Румянец сошел с лица Куйбышева.

— И конечно, уволок с собой секретные документы, — гневно сказал он после короткой паузы. — Если бог есть, предатель не уйдет от петли.

— Я решил начать наступление на два дня раньше. Завтра утром вместе со штабом перебросимся на станцию Кинель, — сказал Фрунзе.

Тусклая, неживая вода озер, непролазные дороги, бурые прошлогодние ковыли, сизое апрельское небо утопали в солнечном свете. Самарская степь, обычно пустынная в распутицу, сейчас походила на необозримый военный лагерь: всюду шагали пехотинцы, скакали конники. Железнодорожные пути были забиты паровозами, вагонами, на платформах торчали пулеметы, походные кухни. Звон оружия, шумный говор, крепкие запахи переливались в ясном воздухе, и все это двигалось к маленькой географической точке — Бугуруслану.

Непривычное для русского уха слово Бугуруслан приобрело конкретный, осязаемый смысл, новое историческое значение, стало рубежом двух враждебных армий.
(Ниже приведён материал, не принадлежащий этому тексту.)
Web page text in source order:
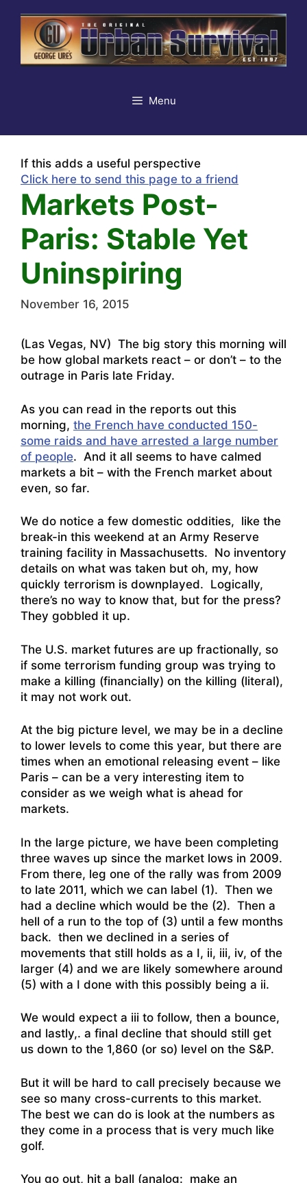
content
Menu
If this adds a useful perspective
Click here to send this page to a friend
Markets Post-
Paris: Stable Yet
Uninspiring
November 16, 2015
(Las Vegas, NV) The big story this morning will
be how global markets react – or don’t – to the
outrage in Paris late Friday.
As you can read in the reports out this
morning, the French have conducted 150-
some raids and have arrested a large number
of people. And it all seems to have calmed
markets a bit – with the French market about
even, so far.
We do notice a few domestic oddities, like the
break-in this weekend at an Army Reserve
training facility in Massachusetts. No inventory
details on what was taken but oh, my, how
quickly terrorism is downplayed. Logically,
there’s no way to know that, but for the press?
They gobbled it up.
The U.S. market futures are up fractionally, so
if some terrorism funding group was trying to
make a killing (financially) on the killing (literal),
it may not work out.
At the big picture level, we may be in a decline
to lower levels to come this year, but there are
times when an emotional releasing event – like
Paris – can be a very interesting item to
consider as we weigh what is ahead for
markets.
In the large picture, we have been completing
three waves up since the market lows in 2009.
From there, leg one of the rally was from 2009
to late 2011, which we can label (1). Then we
had a decline which would be the (2). Then a
hell of a run to the top of (3) until a few months
back. then we declined in a series of
movements that still holds as a I, ii, iii, iv, of the
larger (4) and we are likely somewhere around
(5) with a I done with this possibly being a ii.
We would expect a iii to follow, then a bounce,
and lastly,. a final decline that should still get
us down to the 1,860 (or so) level on the S&P.
But it will be hard to call precisely because we
see so many cross-currents to this market.
The best we can do is look at the numbers as
they come in a process that is very much like
golf.
You go out, hit a ball (analog: make an

Поезд командарма стоял на станции Кинель. В салон-вагоне Новицкий писал приказ о наступлении, назначенном на двадцать восьмое апреля. Фрунзе стоя заглядывал через его плечо, читал простые и грозные слова.

— Вот и все, — сказал Новицкий. — Подписывайте, Михаил Васильевич.

— Теперь слово за красноармейским штыком, — добавил Фрунзе, скрепляя подписью документ, ставший и призывом, и военным законом одновременно.

Фрунзе и Куйбышев вышли из салон-вагона и, стараясь не привлекать к себе внимания, зашагали от крикливой сутолоки в ковыльную степь.

Шли они, тридцатичетырехлетний командующий и тридцатилетний член Реввоенсовета, революционеры по складу ума, поэты действия, верящие в народную победу, такую же неизбежную, как восход солнца.

А солнце уже поднялось в зенит, и сизое небо стало почти темным. Белые облака, стоявшие на востоке, росли и развертывались горными пиками, покатыми вершинами, обрывались кручами и все могущественнее подпирали небо.

— Посмотри, Валериан, вон на те облака, — воскликнул Фрунзе. — Они точь-в-точь как Небесные горы над моим Пишпеком...

И тут он увидел орла.

Орел летел по кривой с востока на север, в сторону степного городка Бугуруслана, легкокрылый, неистребимый орел его юности.